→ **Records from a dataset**

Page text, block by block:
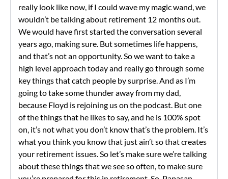
really look like now, if I could wave my magic wand, we
wouldn’t be talking about retirement 12 months out.
We would have first started the conversation several
years ago, making sure. But sometimes life happens,
and that’s not an opportunity. So we want to take a
high level approach today and really go through some
key things that catch people by surprise. And as I’m
going to take some thunder away from my dad,
because Floyd is rejoining us on the podcast. But one
of the things that he likes to say, and he is 100% spot
on, it’s not what you don’t know that’s the problem. It’s
what you think you know that just ain’t so that creates
your retirement issues. So let’s make sure we’re talking
about these things that we see so often, to make sure
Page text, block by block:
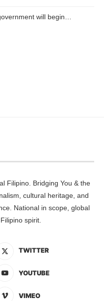
will begin…
Filipino. Bridging You & the
cultural heritage, and
National in scope, global
spirit.
TWITTER
YOUTUBE
VIMEO
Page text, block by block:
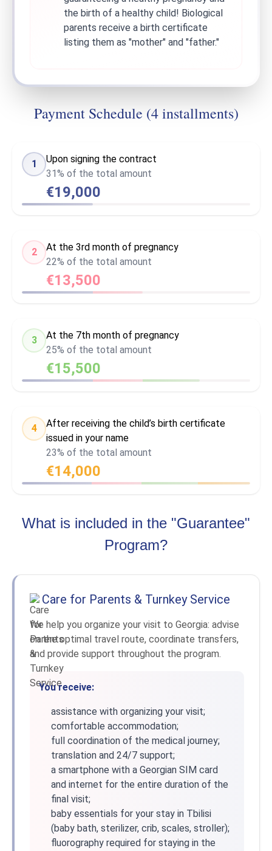
the birth of a healthy child! Biological
parents receive a birth certificate
listing them as "mother" and "father."
Payment Schedule (4 installments)
1
Upon signing the contract
31% of the total amount
€19,000
2
At the 3rd month of pregnancy
22% of the total amount
€13,500
3
At the 7th month of pregnancy
25% of the total amount
€15,500
4
After receiving the child’s birth certificate
issued in your name
23% of the total amount
€14,000
What is included in the "Guarantee"
Program?
Care for Parents & Turnkey Service
We help you organize your visit to Georgia: advise
on the optimal travel route, coordinate transfers,
and provide support throughout the program.
You receive:
assistance with organizing your visit;
comfortable accommodation;
full coordination of the medical journey;
translation and 24/7 support;
a smartphone with a Georgian SIM card
and internet for the entire duration of the
final visit;
baby essentials for your stay in Tbilisi
(baby bath, sterilizer, crib, scales, stroller);
fluorography required for staying in the
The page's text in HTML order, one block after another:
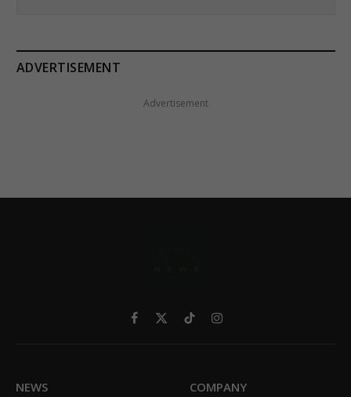
ADVERTISEMENT
Advertisement
Facebook
X
TikTokInstagram
NEWS COMPANY
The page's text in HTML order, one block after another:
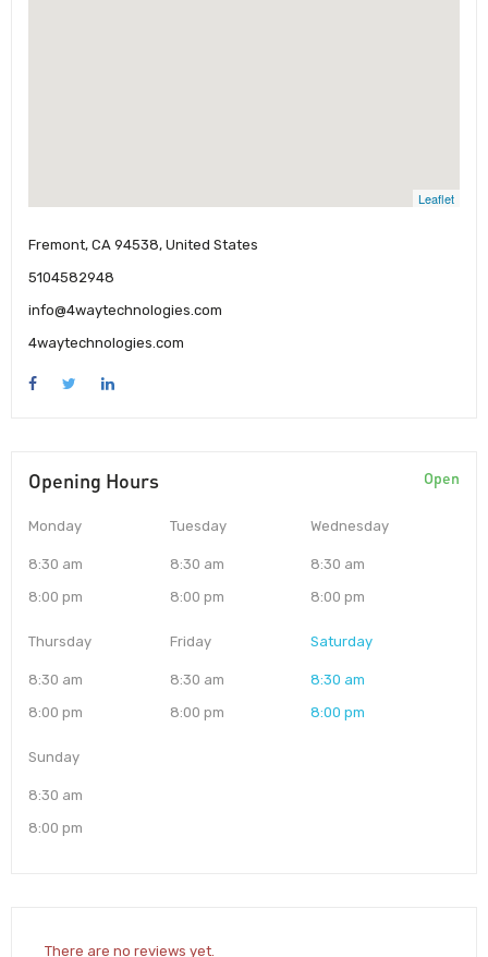
Leaflet
Fremont, CA 94538, United States
5104582948
info@4waytechnologies.com
4waytechnologies.com
Opening Hours Open
Monday
8:30 am
8:00 pm
Tuesday
8:30 am
8:00 pm
Wednesday
8:30 am
8:00 pm
Thursday
8:30 am
8:00 pm
Friday
8:30 am
8:00 pm
Saturday
8:30 am
8:00 pm
Sunday
8:30 am
8:00 pm
There are no reviews yet.
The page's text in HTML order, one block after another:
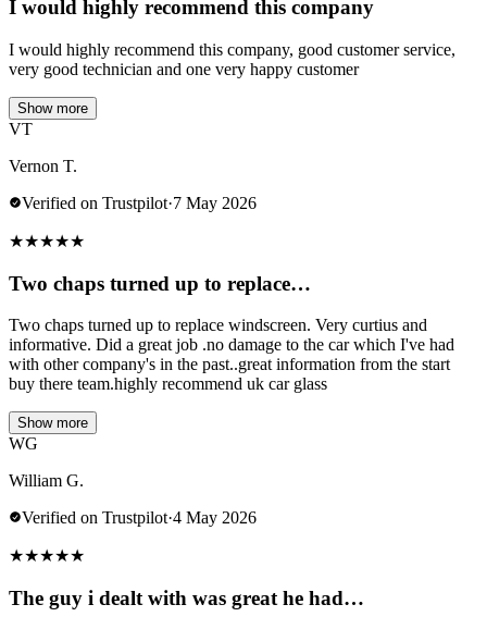
I would highly recommend this company
I would highly recommend this company, good customer service,
very good technician and one very happy customer
Show more
VT
Vernon T.
Verified on Trustpilot·7 May 2026
★★★★★
Two chaps turned up to replace…
Two chaps turned up to replace windscreen. Very curtius and
informative. Did a great job .no damage to the car which I've had
with other company's in the past..great information from the start
buy there team.highly recommend uk car glass
Show more
WG
William G.
Verified on Trustpilot·4 May 2026
★★★★★
The guy i dealt with was great he had…
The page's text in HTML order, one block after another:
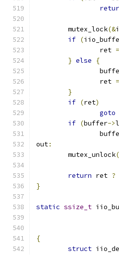
	mutex_lock
(&
if (
		ret
=
} else
{
		ret
=
}
if (ret)
goto
if (buffer->
out:
	mutex_unlock
return ret ?
}
static ssize_t
{
struct
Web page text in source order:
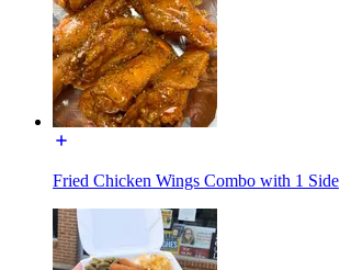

→ **Required work**
The entries above need to be output again in full, exactly, and without pictures.

→ **Answer box**
Page text, block by block:
really look like now, if I could wave my magic wand, we
wouldn’t be talking about retirement 12 months out.
We would have first started the conversation several
years ago, making sure. But sometimes life happens,
and that’s not an opportunity. So we want to take a
high level approach today and really go through some
key things that catch people by surprise. And as I’m
going to take some thunder away from my dad,
because Floyd is rejoining us on the podcast. But one
of the things that he likes to say, and he is 100% spot
on, it’s not what you don’t know that’s the problem. It’s
what you think you know that just ain’t so that creates
your retirement issues. So let’s make sure we’re talking
about these things that we see so often, to make sure
Page text, block by block:
will begin…
Filipino. Bridging You & the
cultural heritage, and
National in scope, global
spirit.
TWITTER
YOUTUBE
VIMEO
Page text, block by block:
the birth of a healthy child! Biological
parents receive a birth certificate
listing them as "mother" and "father."
Payment Schedule (4 installments)
1
Upon signing the contract
31% of the total amount
€19,000
2
At the 3rd month of pregnancy
22% of the total amount
€13,500
3
At the 7th month of pregnancy
25% of the total amount
€15,500
4
After receiving the child’s birth certificate
issued in your name
23% of the total amount
€14,000
What is included in the "Guarantee"
Program?
Care for Parents & Turnkey Service
We help you organize your visit to Georgia: advise
on the optimal travel route, coordinate transfers,
and provide support throughout the program.
You receive:
assistance with organizing your visit;
comfortable accommodation;
full coordination of the medical journey;
translation and 24/7 support;
a smartphone with a Georgian SIM card
and internet for the entire duration of the
final visit;
baby essentials for your stay in Tbilisi
(baby bath, sterilizer, crib, scales, stroller);
fluorography required for staying in the
The page's text in HTML order, one block after another:
ADVERTISEMENT
Advertisement
Facebook
X
TikTokInstagram
NEWS COMPANY
The page's text in HTML order, one block after another:
Leaflet
Fremont, CA 94538, United States
5104582948
info@4waytechnologies.com
4waytechnologies.com
Opening Hours Open
Monday
8:30 am
8:00 pm
Tuesday
8:30 am
8:00 pm
Wednesday
8:30 am
8:00 pm
Thursday
8:30 am
8:00 pm
Friday
8:30 am
8:00 pm
Saturday
8:30 am
8:00 pm
Sunday
8:30 am
8:00 pm
There are no reviews yet.
The page's text in HTML order, one block after another:
I would highly recommend this company
I would highly recommend this company, good customer service,
very good technician and one very happy customer
Show more
VT
Vernon T.
Verified on Trustpilot·7 May 2026
★★★★★
Two chaps turned up to replace…
Two chaps turned up to replace windscreen. Very curtius and
informative. Did a great job .no damage to the car which I've had
with other company's in the past..great information from the start
buy there team.highly recommend uk car glass
Show more
WG
William G.
Verified on Trustpilot·4 May 2026
★★★★★
The guy i dealt with was great he had…
The page's text in HTML order, one block after another:
	mutex_lock
(&
if (
		ret
=
} else
{
		ret
=
}
if (ret)
goto
if (buffer->
out:
	mutex_unlock
return ret ?
}
static ssize_t
{
struct
Web page text in source order:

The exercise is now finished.